TASK BRIEF: I need the lines from the one holding "Web page text" to the last line of the data below repeated exactly, both included, without pictures.

Segment Start: SUPPLIED DATA

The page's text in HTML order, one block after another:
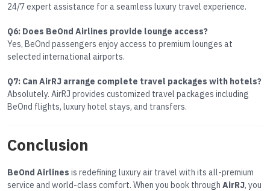
24/7 expert assistance for a seamless luxury travel experience.
Q6: Does BeOnd Airlines provide lounge access?
Yes, BeOnd passengers enjoy access to premium lounges at
selected international airports.
Q7: Can AirRJ arrange complete travel packages with hotels?
Absolutely. AirRJ provides customized travel packages including
BeOnd flights, luxury hotel stays, and transfers.
Conclusion
BeOnd Airlines is redefining luxury air travel with its all-premium
service and world-class comfort. When you book through AirRJ, you
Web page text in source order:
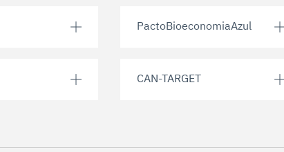
PactoBioeconomiaAzul
CAN-TARGET
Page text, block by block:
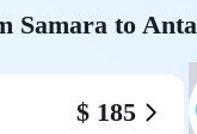
Samara to
$ 185
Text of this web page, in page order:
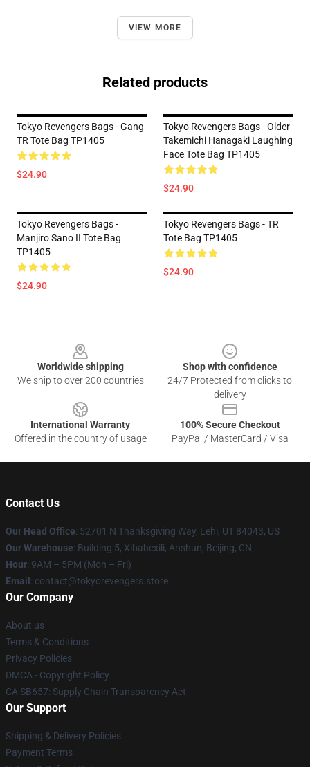
VIEW MORE
Related products
Tokyo Revengers Bags - Gang
TR Tote Bag TP1405
$24.90
Tokyo Revengers Bags - Older
Takemichi Hanagaki Laughing
Face Tote Bag TP1405
$24.90
Tokyo Revengers Bags -
Manjiro Sano II Tote Bag
TP1405
$24.90
Tokyo Revengers Bags - TR
Tote Bag TP1405
$24.90
Worldwide shipping
We ship to over 200 countries
Shop with confidence
24/7 Protected from clicks to
delivery
International Warranty
Offered in the country of usage
100% Secure Checkout
PayPal / MasterCard / Visa
Contact Us
Our Head Office: 52701 N Thanksgiving Way, Lehi, UT 84043, US
Our Warehouse: Building 5, Xibahexili, Anshun, Beijing, CN
Hour: 9AM – 5PM (Mon – Fri)
Email : contact@tokyorevengers.store
Our Company
About us
Terms & Conditions
Privacy Policies
DMCA - Copyright Policy
CA SB657: Supply Chain Transparency Act
Our Support
Shipping & Delivery Policies
Payment Terms
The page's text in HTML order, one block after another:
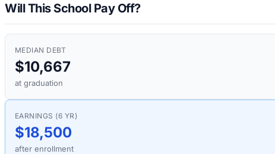
Will This School Pay Off?
MEDIAN DEBT
$10,667
at graduation
EARNINGS (6 YR)
$18,500
after enrollment
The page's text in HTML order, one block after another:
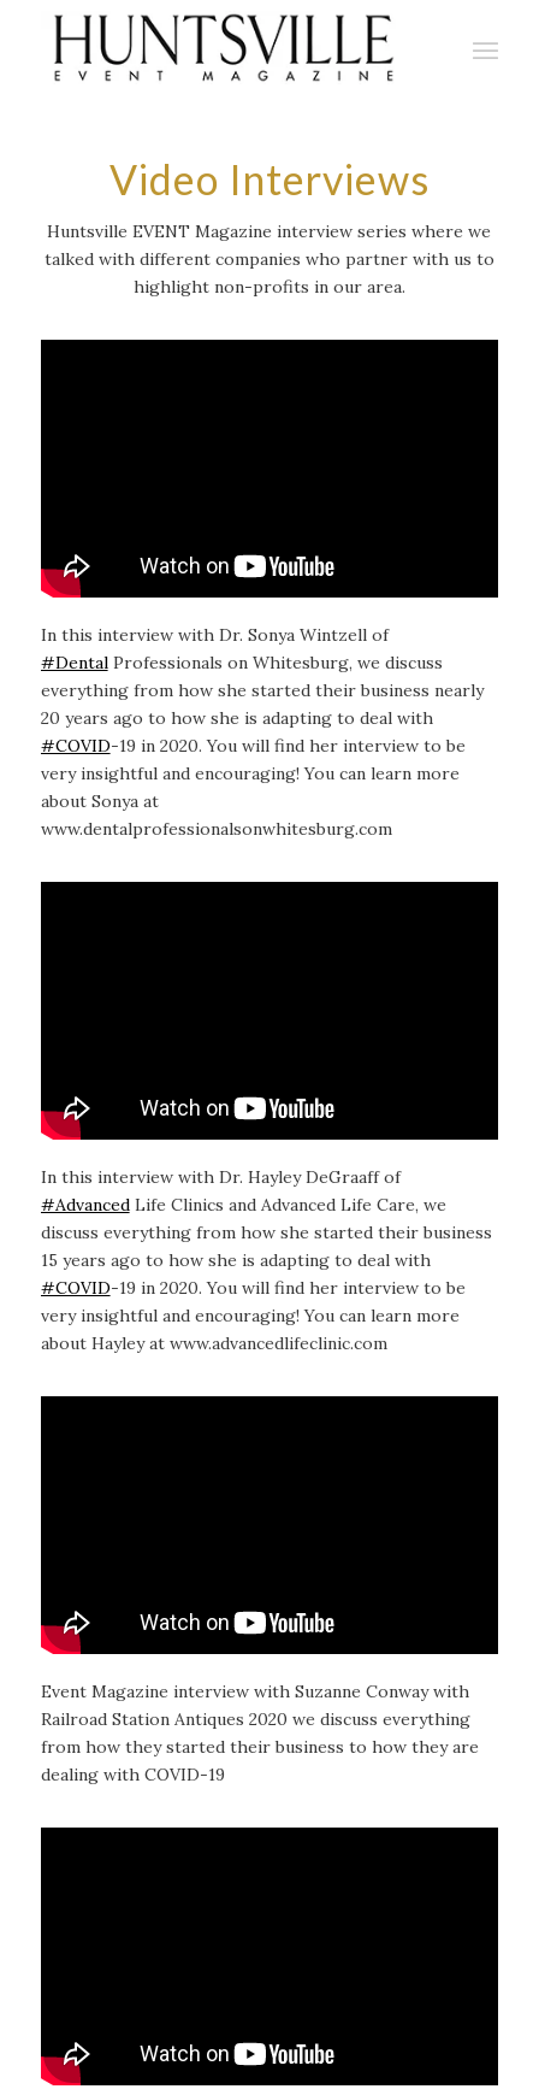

Segment End: SUPPLIED DATA

RESULT BELOW:
Web page text in source order:
PactoBioeconomiaAzul
CAN-TARGET
Page text, block by block:
Samara to
$ 185
Text of this web page, in page order:
VIEW MORE
Related products
Tokyo Revengers Bags - Gang
TR Tote Bag TP1405
$24.90
Tokyo Revengers Bags - Older
Takemichi Hanagaki Laughing
Face Tote Bag TP1405
$24.90
Tokyo Revengers Bags -
Manjiro Sano II Tote Bag
TP1405
$24.90
Tokyo Revengers Bags - TR
Tote Bag TP1405
$24.90
Worldwide shipping
We ship to over 200 countries
Shop with confidence
24/7 Protected from clicks to
delivery
International Warranty
Offered in the country of usage
100% Secure Checkout
PayPal / MasterCard / Visa
Contact Us
Our Head Office: 52701 N Thanksgiving Way, Lehi, UT 84043, US
Our Warehouse: Building 5, Xibahexili, Anshun, Beijing, CN
Hour: 9AM – 5PM (Mon – Fri)
Email : contact@tokyorevengers.store
Our Company
About us
Terms & Conditions
Privacy Policies
DMCA - Copyright Policy
CA SB657: Supply Chain Transparency Act
Our Support
Shipping & Delivery Policies
Payment Terms
The page's text in HTML order, one block after another:
Will This School Pay Off?
MEDIAN DEBT
$10,667
at graduation
EARNINGS (6 YR)
$18,500
after enrollment
The page's text in HTML order, one block after another:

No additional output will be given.